The application is brought under Rule 4 of the Court of Appeal Rules. The application is premised on the grounds that; upon delivery of the judgment the applicant successfully lodged a Notice of Appeal but he was unable to file the record of appeal on time due to a delay in obtaining the Judgment and decree. By the time he obtained the said documents on 14th July, 2017, the period for filing the record had lapsed. He furthers states that he was never accorded a hearing before the trial court and the proceedings leading to the impugned judgment were null and void as such. He also cited unemployment and lack of financial means to file an appeal and projected court fees to likely exceed Kshs. 100,000/- an amount he was unable to raise, hence the prayer that he be allowed to file and prosecute his appeal as a pauper.
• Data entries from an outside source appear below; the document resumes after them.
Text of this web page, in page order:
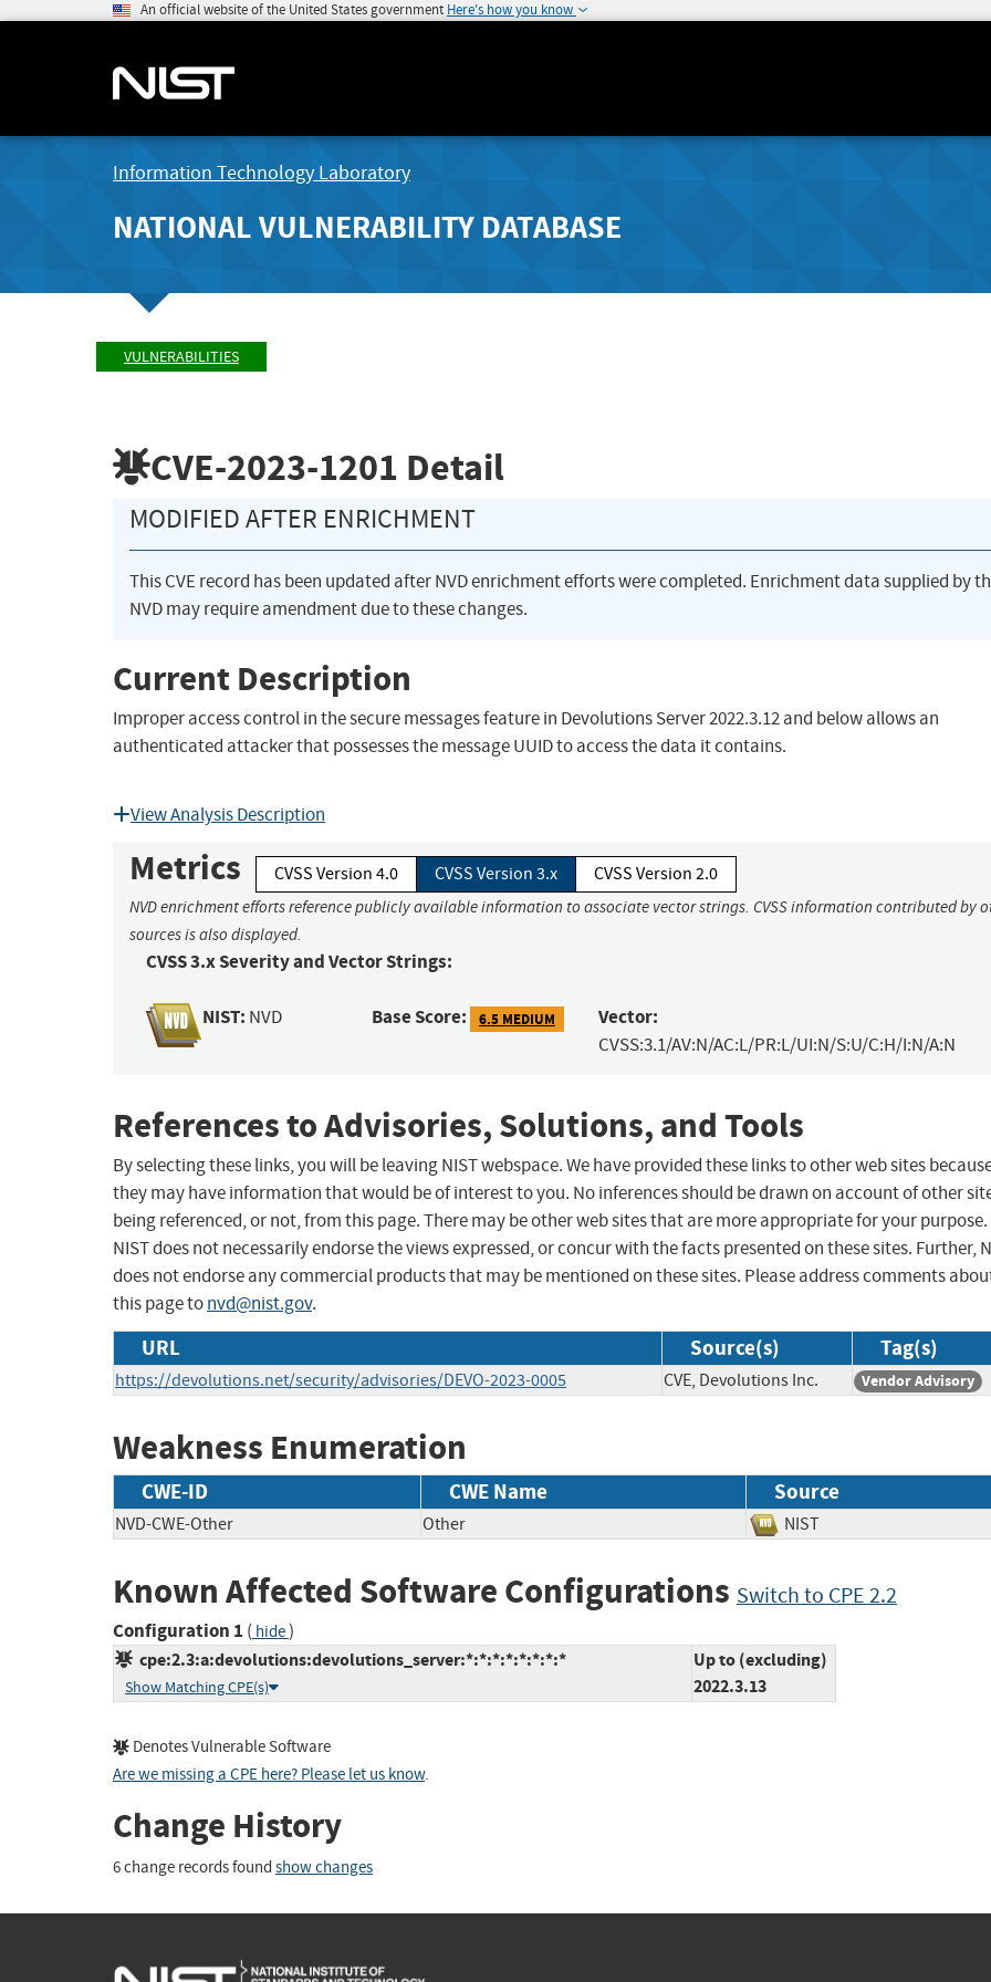
An official website of the United States government Here's how you know
Information Technology Laboratory
NATIONAL VULNERABILITY DATABASE
VULNERABILITIES
CVE-2023-1201 Detail
MODIFIED AFTER ENRICHMENT
This CVE record has been updated after NVD enrichment efforts were completed. Enrichment data supplied by
NVD may require amendment due to these changes.
Current Description
Improper access control in the secure messages feature in Devolutions Server 2022.3.12 and below allows an
authenticated attacker that possesses the message UUID to access the data it contains.
View Analysis Description
Metrics CVSS Version 4.0 CVSS Version 3.x CVSS Version 2.0
NVD enrichment efforts reference publicly available information to associate vector strings. CVSS information contributed by
sources is also displayed.
CVSS 3.x Severity and Vector Strings:
NIST: NVD Base Score: 6.5 MEDIUM Vector:
CVSS:3.1/AV:N/AC:L/PR:L/UI:N/S:U/C:H/I:N/A:N
References to Advisories, Solutions, and Tools
By selecting these links, you will be leaving NIST webspace. We have provided these links to other web sites
they may have information that would be of interest to you. No inferences should be drawn on account of other
being referenced, or not, from this page. There may be other web sites that are more appropriate for your purpose.
NIST does not necessarily endorse the views expressed, or concur with the facts presented on these sites. Further,
does not endorse any commercial products that may be mentioned on these sites. Please address comments
this page tonvd@nist.gov.
URL Source(s) Tag(s)
https://devolutions.net/security/advisories/DEVO-2023-0005 CVE, Devolutions Inc. Vendor Advisory
Weakness Enumeration
CWE-ID CWE Name Source
NVD-CWE-Other Other NIST
Known Affected Software Configurations Switch to CPE 2.2
Configuration 1 ( hide)
cpe:2.3:a:devolutions:devolutions_server:*:*:*:*:*:*:*:*
Show Matching CPE(s)
Up to (excluding)
2022.3.13
Denotes Vulnerable Software
Are we missing a CPE here? Please let us know.
Change History
6 change records found show changes

Ha maintains that no prejudice will be suffered by the respondent should the prayers sought be granted and that the application was filed without unreasonable delay. The motion was further supported by the applicant’s affidavit of the same date which merely reiterates and expounds on the foregoing grounds.
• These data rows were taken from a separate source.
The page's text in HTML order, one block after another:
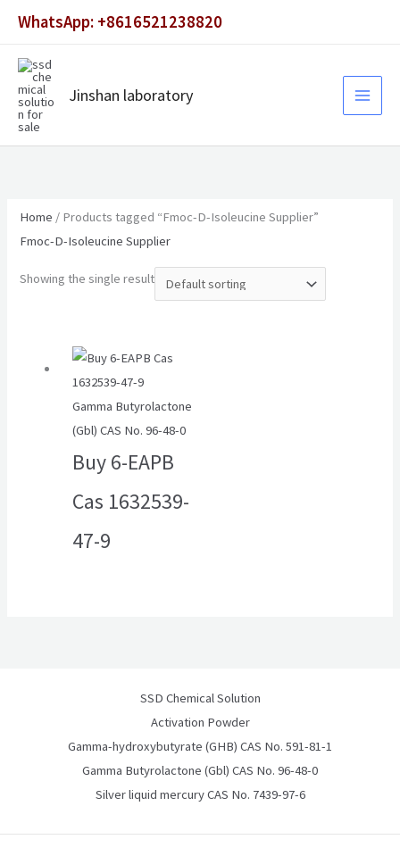
content
WhatsApp: +8616521238820
Jinshan laboratory
Home / Products tagged “Fmoc-D-Isoleucine Supplier”
Fmoc-D-Isoleucine Supplier
Showing the single result
Gamma Butyrolactone
(Gbl) CAS No. 96-48-0
Buy 6-EAPB
Cas 1632539-
47-9
SSD Chemical Solution
Activation Powder
Gamma-hydroxybutyrate (GHB) CAS No. 591-81-1
Gamma Butyrolactone (Gbl) CAS No. 96-48-0
Silver liquid mercury CAS No. 7439-97-6
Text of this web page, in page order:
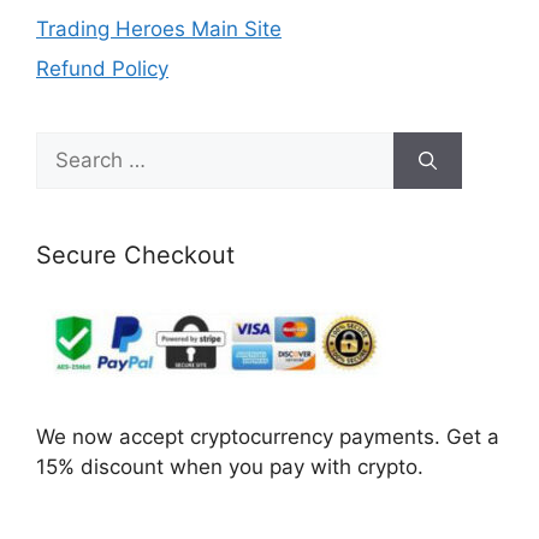
Trading Heroes Main Site
Refund Policy
Search
for:
Secure Checkout
We now accept cryptocurrency payments. Get a
15% discount when you pay with crypto.
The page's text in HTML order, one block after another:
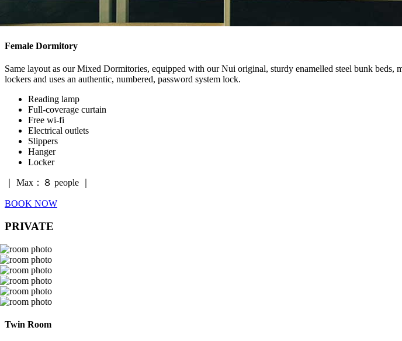
Female Dormitory
Same layout as our Mixed Dormitories, equipped with our Nui original, sturdy enamelled steel bunk
lockers and uses an authentic, numbered, password system lock.
Reading lamp
Full-coverage curtain
Free wi-fi
Electrical outlets
Slippers
Hanger
Locker
｜ Max：８ people ｜
BOOK NOW
PRIVATE
Twin Room
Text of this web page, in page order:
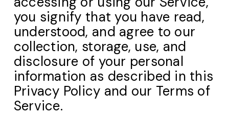
you signify that you have read,
understood, and agree to our
collection, storage, use, and
disclosure of your personal
information as described in this
Privacy Policy and our Terms of
Service.
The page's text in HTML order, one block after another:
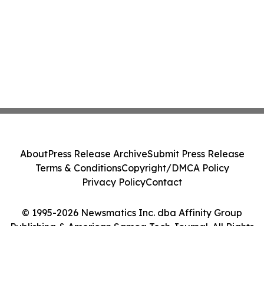
© 1995-2026 Newsmatics Inc. dba Affinity Group
Publishing & American Samoa Tech Journal. All Rights
AboutPress Release ArchiveSubmit Press Release
Terms & ConditionsCopyright/DMCA Policy
Privacy PolicyContact
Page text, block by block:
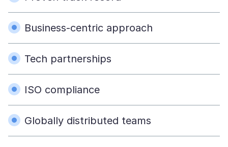
Business-centric approach
Tech partnerships
ISO compliance
Globally distributed teams
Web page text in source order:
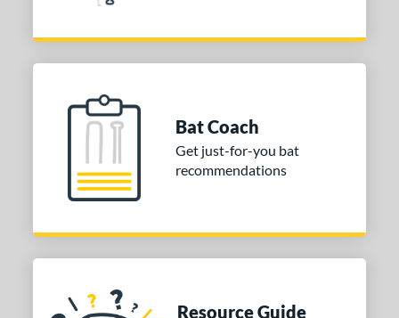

The application was opposed by a replying affidavit sworn by Petrolina Chepkwony, the respondent’s Legal Officer. She deposed that the application was incompetent, fatally defective and ought to be dismissed with costs. That the applicant has never sought typed proceedings and judgment. That the time for filing the appeal expired on 24th June, 2017 and the present application though brought 6 months later, no explanation for the delay has been proffered. She further asserted that the applicant had not given reasons as to why the decree was not collected on time having been issued on 13th June, 2017 which was well within the 60 days period provided for by the law. That the applicant was guilty of laches and therefore undeserving of the orders sought; nor has he satisfied the requirements for the grant of such orders. That the applicant had not complied with Rule 115 of the Court of Appeal Rules in pursuing the intended appeal as a pauper. That the appeal had no chance of success as it was the applicant who sought to have the case heard by way of written submissions on 25th January, 2017. That the application is an afterthought and intended to put the court to test. Furthermore, the applicant had failed to demonstrate that he is financially incapacitated as demonstrated by his representation by counsel in this application.
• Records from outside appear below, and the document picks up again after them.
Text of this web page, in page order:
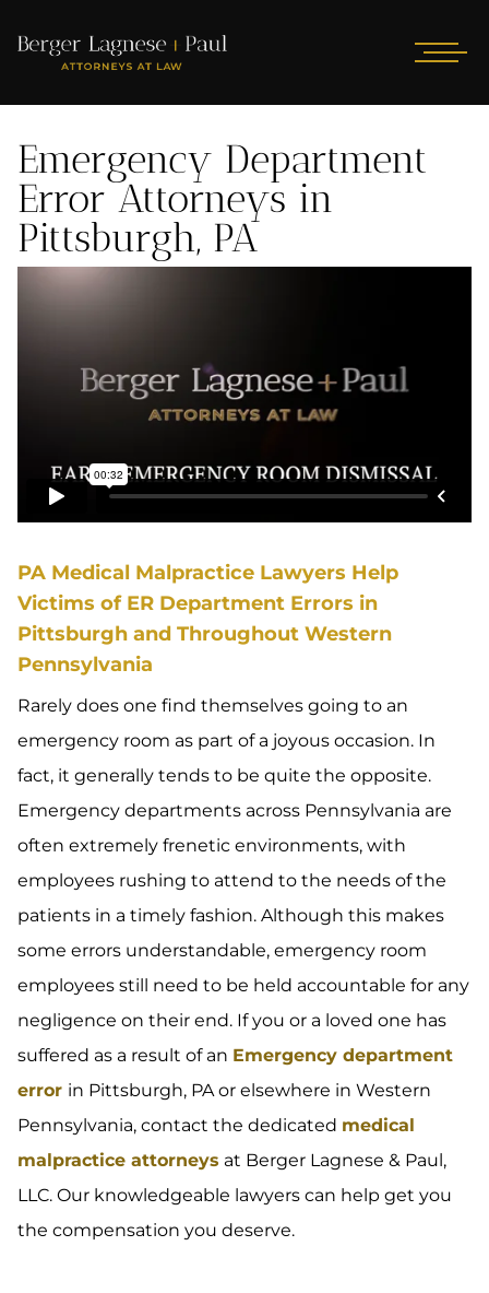
Emergency Department
Error Attorneys in
Pittsburgh, PA
PA Medical Malpractice Lawyers Help
Victims of ER Department Errors in
Pittsburgh and Throughout Western
Pennsylvania
Rarely does one find themselves going to an
emergency room as part of a joyous occasion. In
fact, it generally tends to be quite the opposite.
Emergency departments across Pennsylvania are
often extremely frenetic environments, with
employees rushing to attend to the needs of the
patients in a timely fashion. Although this makes
some errors understandable, emergency room
employees still need to be held accountable for any
negligence on their end. If you or a loved one has
suffered as a result of an Emergency department
error in Pittsburgh, PA or elsewhere in Western
Pennsylvania, contact the dedicated medical
malpractice attorneys at Berger Lagnese & Paul,
LLC. Our knowledgeable lawyers can help get you
the compensation you deserve.
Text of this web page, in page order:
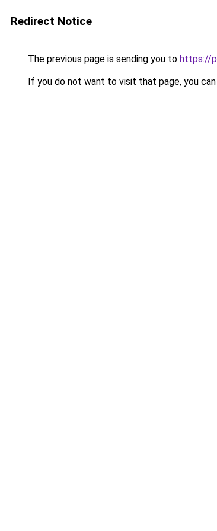
Redirect Notice
The previous page is sending you to https://
If you do not want to visit that page, you can
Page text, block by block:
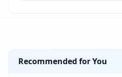
Recommended for You
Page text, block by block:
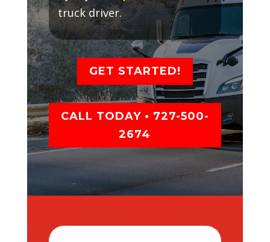
truck driver.
GET STARTED!
CALL TODAY • 727-500-
2674
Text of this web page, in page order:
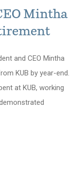
Mintha
and CEO Mintha
KUB by year-end.
at KUB, working
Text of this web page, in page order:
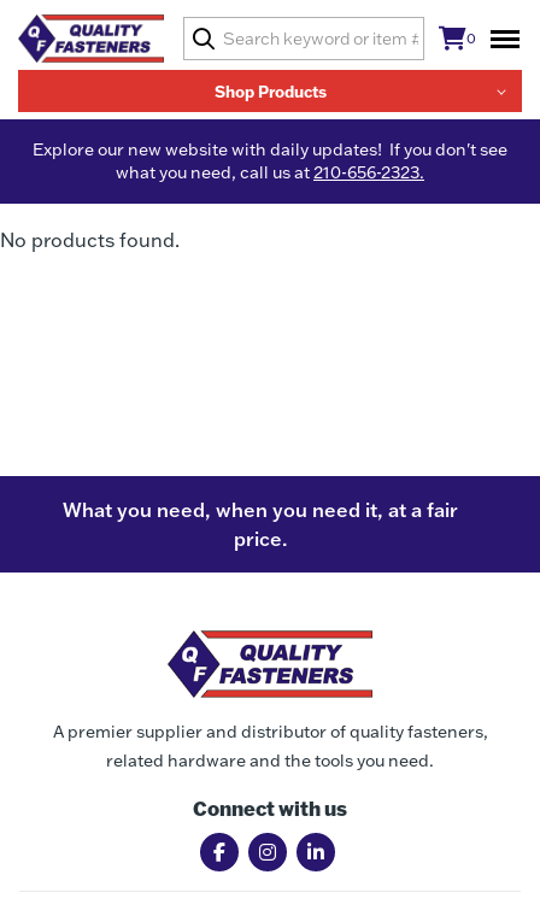
Shop Products
0
Explore our new website with daily updates! If you don't see
what you need, call us at210-656-2323.
No products found.
What you need, when you need it, at a fair
price.
A premier supplier and distributor of quality fasteners,
related hardware and the tools you need.
Connect with us
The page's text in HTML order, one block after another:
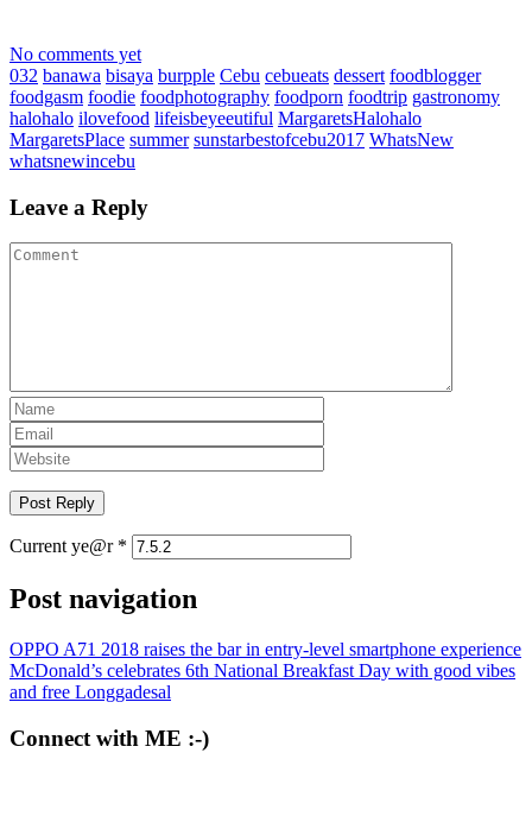
No comments yet
032 banawa bisaya burpple Cebu cebueats dessert foodblogger
foodgasm foodie foodphotography foodporn foodtrip gastronomy
halohalo ilovefood lifeisbeyeeutiful MargaretsHalohalo
MargaretsPlace summer sunstarbestofcebu2017 WhatsNew
whatsnewincebu
Leave a Reply
Current ye@r *
Post navigation
OPPO A71 2018 raises the bar in entry-level smartphone experience
McDonald’s celebrates 6th National Breakfast Day with good vibes
and free Longgadesal
Connect with ME :-)

The application was dispensed with by way of written submissions. In the written submissions filed by his advocates on record, Messrs Anassi Momanyi & Co. Advocates, the applicant submitted that he was employed by the respondent as a clerical officer until he was relieved of his duties in February 2015 and has remained unemployed ever since. He is not gainfully employed and has no investments or savings to enable him pay the requisite court fees and his advocates on record are assisting him as a way of giving back to the society. He maintained that he was only able to file the present application after struggling to raise the requisite court fees. That the delay was not inordinate and it has been satisfactorily explained. He reiterated that he was not given an opportunity to be heard before the trial court and that it is arguable whether the applicant’s termination was fair and justifiable. Lastly, the applicant emphasized that no prejudice will befall the respondent if the application was allowed.
In the written submissions filed by its advocates on record, Messrs Nyairo& Company Advocates, the respondent pointed out that the applicant had not given reason(s) why he failed to obtain a certified copy of the decree and proceedings within good time. The respondent contended that no evidence had been presented to show that the applicant had requested for typed proceedings and judgment as provided for by Rule 82(1) of this Court’s Rules neither had he presented a draft decree before court for approval. That no plausible explanation has been given for the delay as the delay was solely caused by the applicant who failed to collect the proceedings and decree on time hence he should not benefit from this court’s discretion. The respondent submitted that the applicant’s claim that he could not raise money to file an appeal was an afterthought having realized that he had been caught up with time. Further, the applicant had not given any reason why he failed to file the present application upon collecting the proceedings and decree and had to wait another 5 months to do so. That the applicant was thus indolent and undeserving of my intercession. The respondent relied on the case for this submissions Aviation Cargo Support Limited v St. Mark Freight ServicesLimited (2015) eKLR.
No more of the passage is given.